Post written by John Gubatan, MD, from the Division of Gastroenterology and Hepatology, Stanford University School of Medicine, Stanford, California, USA.
We present a case of a 79-year-old woman with a history of cirrhosis who presented with hematemesis and was found to have a large blood clot in the lesser curvature and fundus of the stomach. The clot obscured visualization and prevented localization of the bleeding lesion. Despite promotility agents to help with clearance, the clot continued to enlarge with ongoing bleeding. Attempts to mechanically disrupt and remove the clot with cold snare, Roth net, and Biovac were ineffective because of the size of the clot. Through novel application of an endoscopic morcellator (EndoRotor®), we were able to liquefy and clear the large clot. Clearance of the clot did reveal a bezoar which could not be completely cleared by the endoscopic morcellator due to fibrous material. The bezoar was quickly cleared with metoclopramide ultimately revealing a 5-mm Forrest Class IIA cratered ulcer in the posterior wall of the stomach. Hemostasis was successfully achieved after bipolar thermal therapy.

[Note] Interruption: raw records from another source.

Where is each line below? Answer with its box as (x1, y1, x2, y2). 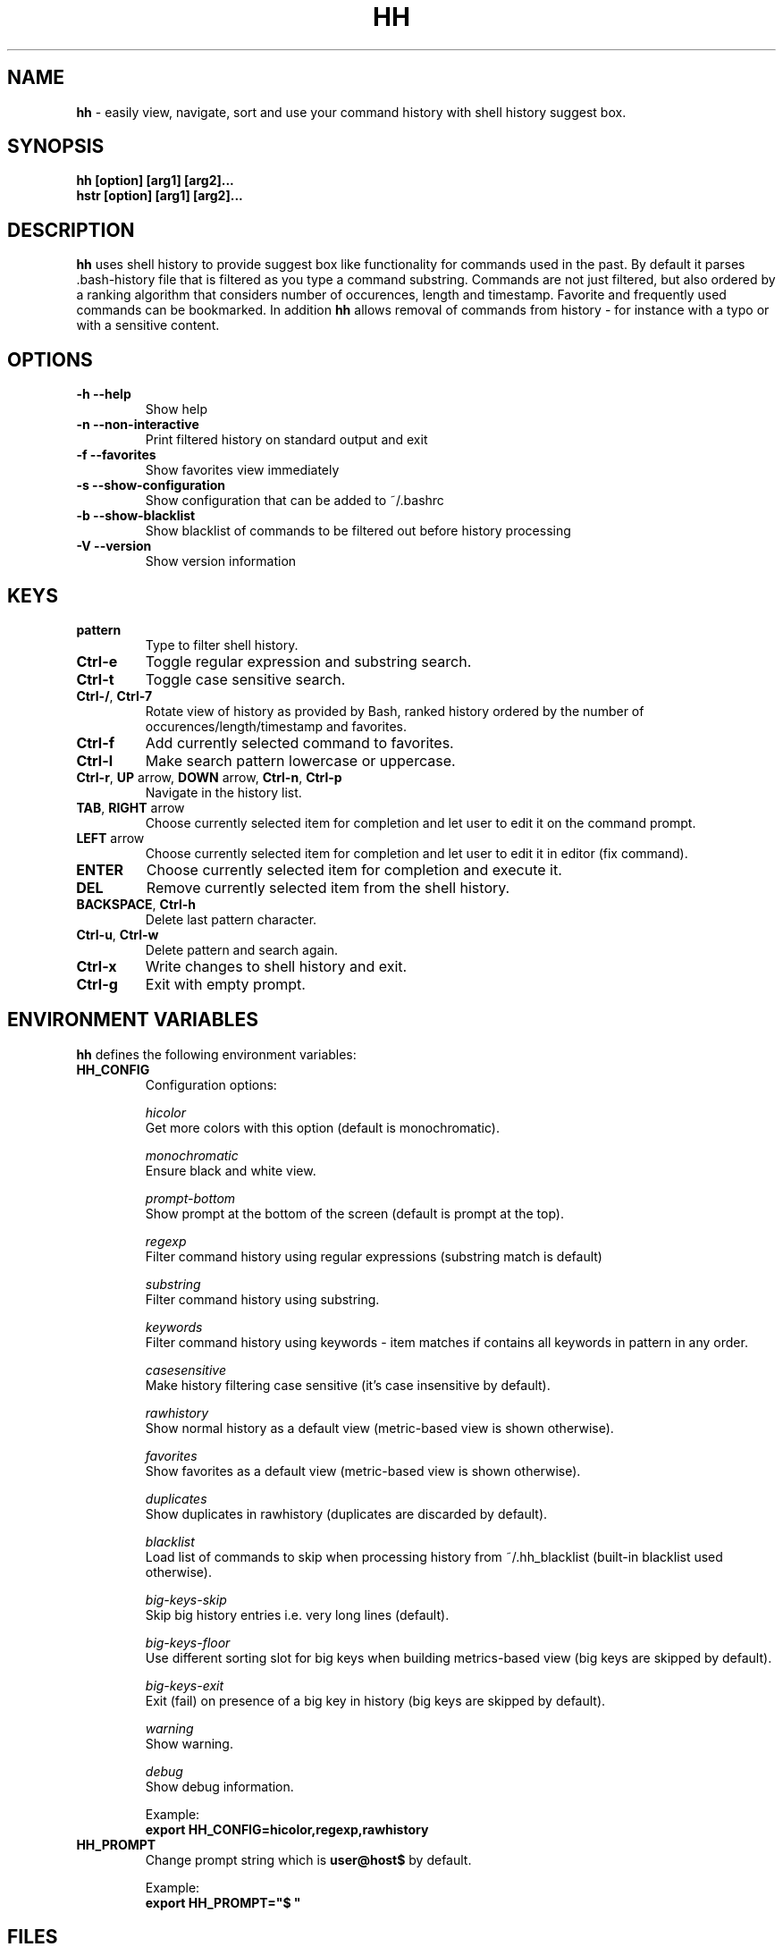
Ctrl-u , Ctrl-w (76, 926, 159, 942)
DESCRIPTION (7, 218, 135, 241)
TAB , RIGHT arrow (76, 799, 185, 815)
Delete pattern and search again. (145, 941, 339, 957)
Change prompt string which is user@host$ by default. (145, 1851, 472, 1867)
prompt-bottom (145, 1190, 236, 1206)
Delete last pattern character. (145, 911, 317, 927)
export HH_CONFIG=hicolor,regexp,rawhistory (145, 1821, 429, 1837)

Our case illustrates a not uncommon scenario encountered by endoscopists in evaluating patients with upper-GI bleeding and the limitations of our current endoscopic arsenal when faced with large obscuring clots. Difficulties and delays in localizing the culprit bleeding lesion can lead to multiple endoscopies and longer hospitalizations. Application of the endoscopic morcellator likely decreased the time to identifying an intervenable lesion and decreased the length of hospitalization in our patient.
The endoscopic morcellator was designed to remove benign mucosal tissue throughout the GI tract such as ablation of nonneoplastic Barrett’s esophagus and direct endoscopic pancreatic necrosectomy. We demonstrate that this novel technology can also be applied to liquefy blood clots and may be an adjunct to our standard therapies for GI bleeding.